Does this sound reasonable? The first 100 miles were much worse than this, at around 20 MPG.

Does it improve over time?

Thanks,
David

bernithebiker
12-23-2009, 11:43 AM
Yes.

As the engine beds in, not only will fuel consumption improve, but the engine will become free er revving.

Cobh
12-28-2009, 02:07 PM
Re fuel standards. One point I would query is that EN 590, as a current quality mark, is a little deficient! It makes no requirement re detergency, so some supermarket fuel will skimp on important additives, but maintain EN590 minimum. Now, some tests have not detected any difference, but then they were fairly skimpy themselves:D The engines would have to be either run for tens of thousands of miles or inspected internally (borescope) for valve/piston crown deposits and compared. Did they do this? Consumers Association did not seem to.

bernithebiker
01-03-2010, 08:33 AM
True, EN590 makes no requirement for detergency. However, here in France, almost all the supermarkets do add a detergent, and I would imagine some if not all UK supermarkets do the same.

It is not easy getting information on things like this - in fact even with some of the 'majors' eg. Esso, etc. it is not clear if there is a detergent or not.

Captain Vallo
02-16-2010, 04:55 AM
he sold magnets that fitted to the fuel system andclaimed that they could reduce fuel consumption by as much as 10 mpg.

Yeah and when not driving, you can wear them on your wrist and clear headaches and improve general wellbeing. You may also be able to wear them in such as way as to make some of your personal 'belongings' bigger and longer. Put them in your hat and you may achieve a science degree or two.

Captain Vallo
02-16-2010, 05:13 AM
I've come from a Honda Accord tourer diesel to this CR-V (16k on clock) diesel and was initially a little dissapointed by the number of miles per tank comparison.
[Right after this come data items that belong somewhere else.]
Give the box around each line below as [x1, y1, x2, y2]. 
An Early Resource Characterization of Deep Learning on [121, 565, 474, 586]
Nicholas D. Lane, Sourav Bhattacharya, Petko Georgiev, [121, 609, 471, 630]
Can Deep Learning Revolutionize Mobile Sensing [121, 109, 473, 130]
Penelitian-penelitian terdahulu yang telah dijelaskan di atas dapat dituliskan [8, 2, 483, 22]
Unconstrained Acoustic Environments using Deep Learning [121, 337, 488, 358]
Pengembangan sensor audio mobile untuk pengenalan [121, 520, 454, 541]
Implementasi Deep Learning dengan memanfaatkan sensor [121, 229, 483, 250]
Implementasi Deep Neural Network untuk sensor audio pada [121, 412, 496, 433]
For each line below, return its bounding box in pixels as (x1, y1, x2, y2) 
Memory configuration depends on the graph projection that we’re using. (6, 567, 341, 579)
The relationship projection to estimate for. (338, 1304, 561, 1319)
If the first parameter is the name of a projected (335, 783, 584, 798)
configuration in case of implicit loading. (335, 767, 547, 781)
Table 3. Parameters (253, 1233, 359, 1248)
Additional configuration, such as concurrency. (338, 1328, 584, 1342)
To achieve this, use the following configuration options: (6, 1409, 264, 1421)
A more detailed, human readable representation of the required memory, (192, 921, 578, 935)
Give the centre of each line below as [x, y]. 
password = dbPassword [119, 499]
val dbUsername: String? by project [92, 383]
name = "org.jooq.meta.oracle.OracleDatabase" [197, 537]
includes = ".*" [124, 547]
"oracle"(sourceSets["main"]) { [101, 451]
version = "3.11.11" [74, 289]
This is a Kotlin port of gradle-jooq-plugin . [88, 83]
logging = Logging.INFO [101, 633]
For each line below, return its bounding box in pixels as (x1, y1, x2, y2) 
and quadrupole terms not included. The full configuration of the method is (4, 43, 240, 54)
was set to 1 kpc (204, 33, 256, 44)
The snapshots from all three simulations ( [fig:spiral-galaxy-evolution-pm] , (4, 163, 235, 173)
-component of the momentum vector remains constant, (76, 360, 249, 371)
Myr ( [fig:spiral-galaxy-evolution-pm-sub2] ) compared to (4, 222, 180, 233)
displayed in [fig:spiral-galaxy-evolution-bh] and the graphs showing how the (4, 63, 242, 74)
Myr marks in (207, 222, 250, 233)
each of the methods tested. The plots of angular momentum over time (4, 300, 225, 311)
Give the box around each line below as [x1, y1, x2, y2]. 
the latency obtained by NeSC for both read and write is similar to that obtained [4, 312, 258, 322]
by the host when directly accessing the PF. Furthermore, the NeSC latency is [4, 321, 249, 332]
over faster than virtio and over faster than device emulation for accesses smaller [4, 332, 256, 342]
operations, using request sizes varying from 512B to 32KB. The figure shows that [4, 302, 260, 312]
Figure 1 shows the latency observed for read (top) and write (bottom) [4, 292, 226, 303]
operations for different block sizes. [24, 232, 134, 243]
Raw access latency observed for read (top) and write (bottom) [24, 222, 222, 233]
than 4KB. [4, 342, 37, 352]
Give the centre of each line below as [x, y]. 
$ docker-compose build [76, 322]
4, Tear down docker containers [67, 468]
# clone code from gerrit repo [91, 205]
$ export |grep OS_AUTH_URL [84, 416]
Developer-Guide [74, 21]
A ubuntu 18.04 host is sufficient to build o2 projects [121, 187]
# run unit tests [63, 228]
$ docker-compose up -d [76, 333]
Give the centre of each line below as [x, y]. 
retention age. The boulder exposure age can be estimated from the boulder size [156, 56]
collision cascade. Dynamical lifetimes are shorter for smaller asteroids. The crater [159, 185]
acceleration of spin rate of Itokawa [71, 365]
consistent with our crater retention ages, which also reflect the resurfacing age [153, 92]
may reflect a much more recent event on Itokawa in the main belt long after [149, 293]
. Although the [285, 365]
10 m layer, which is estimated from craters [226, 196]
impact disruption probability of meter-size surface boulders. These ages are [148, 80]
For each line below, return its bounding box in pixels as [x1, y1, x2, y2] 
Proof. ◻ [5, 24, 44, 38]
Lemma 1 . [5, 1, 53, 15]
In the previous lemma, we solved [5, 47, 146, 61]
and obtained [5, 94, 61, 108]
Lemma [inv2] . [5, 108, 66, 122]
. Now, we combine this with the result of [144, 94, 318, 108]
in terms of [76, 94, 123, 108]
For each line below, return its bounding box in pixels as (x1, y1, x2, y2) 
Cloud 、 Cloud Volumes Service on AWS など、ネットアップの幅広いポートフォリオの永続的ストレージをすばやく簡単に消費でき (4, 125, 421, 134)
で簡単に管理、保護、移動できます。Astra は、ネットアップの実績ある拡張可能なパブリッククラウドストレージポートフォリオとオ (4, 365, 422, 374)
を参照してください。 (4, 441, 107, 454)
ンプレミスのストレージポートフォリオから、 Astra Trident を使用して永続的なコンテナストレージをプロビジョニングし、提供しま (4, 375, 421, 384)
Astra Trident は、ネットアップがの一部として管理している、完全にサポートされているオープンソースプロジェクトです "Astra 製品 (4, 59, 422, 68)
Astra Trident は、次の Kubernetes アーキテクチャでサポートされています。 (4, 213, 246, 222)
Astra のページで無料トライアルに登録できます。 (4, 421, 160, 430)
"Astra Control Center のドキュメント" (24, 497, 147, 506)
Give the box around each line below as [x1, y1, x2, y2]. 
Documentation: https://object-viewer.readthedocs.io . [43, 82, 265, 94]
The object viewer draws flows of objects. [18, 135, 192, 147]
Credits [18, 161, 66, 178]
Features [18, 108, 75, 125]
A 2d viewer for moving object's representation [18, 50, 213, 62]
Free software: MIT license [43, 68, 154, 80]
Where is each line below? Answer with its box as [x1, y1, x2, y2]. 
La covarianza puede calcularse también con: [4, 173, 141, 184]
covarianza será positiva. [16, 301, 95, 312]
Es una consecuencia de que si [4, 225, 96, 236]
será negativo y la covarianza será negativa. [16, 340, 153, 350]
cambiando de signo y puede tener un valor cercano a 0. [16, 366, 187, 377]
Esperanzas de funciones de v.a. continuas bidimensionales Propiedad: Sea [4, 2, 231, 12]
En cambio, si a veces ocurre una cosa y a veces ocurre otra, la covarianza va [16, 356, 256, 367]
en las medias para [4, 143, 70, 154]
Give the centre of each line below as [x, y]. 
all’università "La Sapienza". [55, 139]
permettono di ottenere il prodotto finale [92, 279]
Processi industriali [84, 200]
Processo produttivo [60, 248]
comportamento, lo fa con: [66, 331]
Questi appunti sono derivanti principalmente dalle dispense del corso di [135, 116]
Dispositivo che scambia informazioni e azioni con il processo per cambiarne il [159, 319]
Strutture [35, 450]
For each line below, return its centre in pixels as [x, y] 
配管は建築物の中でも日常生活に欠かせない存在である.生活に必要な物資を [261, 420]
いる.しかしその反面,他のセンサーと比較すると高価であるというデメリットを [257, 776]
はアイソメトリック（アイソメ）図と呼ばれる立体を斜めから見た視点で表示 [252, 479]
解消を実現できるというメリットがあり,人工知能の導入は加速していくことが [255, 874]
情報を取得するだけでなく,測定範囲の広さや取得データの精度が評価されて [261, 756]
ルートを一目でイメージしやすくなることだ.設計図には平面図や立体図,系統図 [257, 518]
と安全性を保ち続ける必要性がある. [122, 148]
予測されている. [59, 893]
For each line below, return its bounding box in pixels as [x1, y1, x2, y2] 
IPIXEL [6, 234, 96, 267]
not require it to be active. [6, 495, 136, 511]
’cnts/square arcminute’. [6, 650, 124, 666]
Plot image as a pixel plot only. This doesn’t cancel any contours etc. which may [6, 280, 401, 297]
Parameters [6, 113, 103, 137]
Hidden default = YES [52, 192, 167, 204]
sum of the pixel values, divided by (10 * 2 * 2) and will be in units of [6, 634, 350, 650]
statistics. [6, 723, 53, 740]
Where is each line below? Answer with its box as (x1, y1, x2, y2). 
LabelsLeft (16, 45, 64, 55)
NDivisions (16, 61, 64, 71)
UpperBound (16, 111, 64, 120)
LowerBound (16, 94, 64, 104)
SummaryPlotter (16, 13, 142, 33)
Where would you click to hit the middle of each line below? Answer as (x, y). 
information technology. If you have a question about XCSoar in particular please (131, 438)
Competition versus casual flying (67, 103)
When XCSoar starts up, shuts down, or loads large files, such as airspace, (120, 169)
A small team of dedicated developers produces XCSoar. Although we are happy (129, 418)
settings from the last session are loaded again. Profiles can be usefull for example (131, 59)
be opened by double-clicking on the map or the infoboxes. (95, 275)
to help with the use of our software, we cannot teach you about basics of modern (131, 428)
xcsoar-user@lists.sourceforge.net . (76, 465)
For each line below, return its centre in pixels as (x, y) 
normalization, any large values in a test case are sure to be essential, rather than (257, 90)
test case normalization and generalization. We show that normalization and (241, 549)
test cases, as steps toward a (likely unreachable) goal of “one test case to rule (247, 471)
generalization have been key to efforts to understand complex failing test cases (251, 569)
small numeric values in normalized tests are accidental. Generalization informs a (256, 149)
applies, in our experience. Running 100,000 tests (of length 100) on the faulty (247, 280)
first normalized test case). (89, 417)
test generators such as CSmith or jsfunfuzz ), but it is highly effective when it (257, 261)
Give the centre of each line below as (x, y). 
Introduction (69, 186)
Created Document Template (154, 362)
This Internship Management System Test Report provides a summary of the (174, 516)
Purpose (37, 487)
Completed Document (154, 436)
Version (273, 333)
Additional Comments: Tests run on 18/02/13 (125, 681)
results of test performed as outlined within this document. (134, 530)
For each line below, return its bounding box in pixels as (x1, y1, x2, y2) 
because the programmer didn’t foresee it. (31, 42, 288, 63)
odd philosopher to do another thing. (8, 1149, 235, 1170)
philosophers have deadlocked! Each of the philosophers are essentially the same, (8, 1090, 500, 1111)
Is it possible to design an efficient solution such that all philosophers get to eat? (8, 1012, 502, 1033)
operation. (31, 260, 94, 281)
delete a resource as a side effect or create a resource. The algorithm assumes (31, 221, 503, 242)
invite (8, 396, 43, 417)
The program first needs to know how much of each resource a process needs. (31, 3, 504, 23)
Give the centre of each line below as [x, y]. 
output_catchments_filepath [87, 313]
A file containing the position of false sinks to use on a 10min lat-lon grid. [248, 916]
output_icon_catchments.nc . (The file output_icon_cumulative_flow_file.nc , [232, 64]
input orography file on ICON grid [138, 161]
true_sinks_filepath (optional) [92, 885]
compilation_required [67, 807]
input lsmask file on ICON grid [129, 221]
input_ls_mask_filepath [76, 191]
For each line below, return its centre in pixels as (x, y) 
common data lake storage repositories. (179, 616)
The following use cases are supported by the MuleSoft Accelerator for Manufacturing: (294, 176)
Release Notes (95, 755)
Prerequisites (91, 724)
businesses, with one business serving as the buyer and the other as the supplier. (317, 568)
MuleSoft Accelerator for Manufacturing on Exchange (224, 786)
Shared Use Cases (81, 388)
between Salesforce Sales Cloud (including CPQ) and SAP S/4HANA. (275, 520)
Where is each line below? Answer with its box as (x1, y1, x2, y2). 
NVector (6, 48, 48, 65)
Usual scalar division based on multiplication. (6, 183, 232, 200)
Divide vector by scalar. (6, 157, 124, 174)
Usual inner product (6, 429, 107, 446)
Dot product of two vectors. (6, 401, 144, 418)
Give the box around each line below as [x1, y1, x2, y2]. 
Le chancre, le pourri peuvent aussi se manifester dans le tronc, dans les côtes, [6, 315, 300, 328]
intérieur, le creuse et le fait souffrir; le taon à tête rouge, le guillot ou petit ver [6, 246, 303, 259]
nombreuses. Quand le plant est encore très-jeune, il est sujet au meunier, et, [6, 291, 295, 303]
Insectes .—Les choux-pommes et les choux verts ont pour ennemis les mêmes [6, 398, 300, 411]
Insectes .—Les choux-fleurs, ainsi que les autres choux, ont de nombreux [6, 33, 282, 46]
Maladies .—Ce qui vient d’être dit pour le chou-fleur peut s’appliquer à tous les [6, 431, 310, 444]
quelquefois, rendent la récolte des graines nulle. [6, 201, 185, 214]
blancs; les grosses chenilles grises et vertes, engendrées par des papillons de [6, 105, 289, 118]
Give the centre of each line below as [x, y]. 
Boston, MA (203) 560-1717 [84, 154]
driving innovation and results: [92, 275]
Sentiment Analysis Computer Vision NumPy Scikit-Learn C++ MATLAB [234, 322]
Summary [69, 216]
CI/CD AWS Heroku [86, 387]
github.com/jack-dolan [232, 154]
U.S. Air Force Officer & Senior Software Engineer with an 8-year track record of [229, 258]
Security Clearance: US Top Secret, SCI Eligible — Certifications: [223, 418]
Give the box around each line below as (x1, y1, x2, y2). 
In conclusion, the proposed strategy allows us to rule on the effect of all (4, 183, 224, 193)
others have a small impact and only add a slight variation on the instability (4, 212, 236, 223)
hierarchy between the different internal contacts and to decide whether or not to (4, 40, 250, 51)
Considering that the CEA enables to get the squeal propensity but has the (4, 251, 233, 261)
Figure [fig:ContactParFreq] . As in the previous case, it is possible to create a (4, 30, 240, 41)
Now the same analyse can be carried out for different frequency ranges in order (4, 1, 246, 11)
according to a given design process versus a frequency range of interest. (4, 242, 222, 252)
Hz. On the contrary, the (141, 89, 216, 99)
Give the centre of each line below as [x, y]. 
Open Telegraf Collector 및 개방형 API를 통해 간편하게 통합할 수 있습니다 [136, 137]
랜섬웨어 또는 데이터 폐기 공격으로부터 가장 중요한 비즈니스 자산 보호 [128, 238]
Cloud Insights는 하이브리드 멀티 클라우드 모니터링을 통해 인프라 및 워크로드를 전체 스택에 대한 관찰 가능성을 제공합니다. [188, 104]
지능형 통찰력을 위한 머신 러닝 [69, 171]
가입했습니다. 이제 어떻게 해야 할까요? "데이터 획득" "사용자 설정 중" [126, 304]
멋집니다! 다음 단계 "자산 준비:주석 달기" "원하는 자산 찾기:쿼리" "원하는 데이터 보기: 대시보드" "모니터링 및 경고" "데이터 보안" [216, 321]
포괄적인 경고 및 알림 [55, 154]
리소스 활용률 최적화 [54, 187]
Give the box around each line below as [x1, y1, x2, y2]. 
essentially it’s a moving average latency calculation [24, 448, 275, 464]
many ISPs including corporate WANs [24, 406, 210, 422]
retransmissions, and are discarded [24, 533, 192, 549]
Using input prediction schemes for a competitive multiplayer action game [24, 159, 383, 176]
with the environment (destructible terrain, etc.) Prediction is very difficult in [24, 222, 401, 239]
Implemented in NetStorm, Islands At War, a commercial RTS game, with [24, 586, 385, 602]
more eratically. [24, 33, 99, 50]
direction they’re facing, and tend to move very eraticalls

In short, I am currently travelling to/from midlands to SE each week, mostly motorway at 80mph. I tend to travel when traffic is lighter (to avoid M25 carpark). I then stay locally undertaking small journeys.

In my accord I was getting there and back with about quarter of a tank to spare (about a 400 mile round trip).

However the CR-V is only just doing the same journey and is closer to empty.

However (again), I have discovered the CR-V tank is considerably smaller.

After messing about with various numbers on spreadsheet I have come to the following conclusion:

I think that the Accord's computer mpg figures were less than reliable, and rarely (if ever) did my refills appear to match the trip computers figures. As a rule the litres (x10) to fill were more than the miles dones. eg 470 miles = 49 litres to fill. I always filled the tank and the accord had an automatic reset on one set of figures. I can only remember once it needing less litres (x10) than the miles done.

Often the accord would tell me that i was achieving 50+ mpg with conservative driving, yet refil would still be same factor.

However, the CR-v (with only 2 weeks ownership) computer appears to be a little more accurate and so far both the refills and the clock showing 38mpg. This means the CR-V is about 5 or 6 mpg down on the Accord which is what I was expecting.

To summarise I appear to be getting about 38mpg, but will keep accurate data and update later.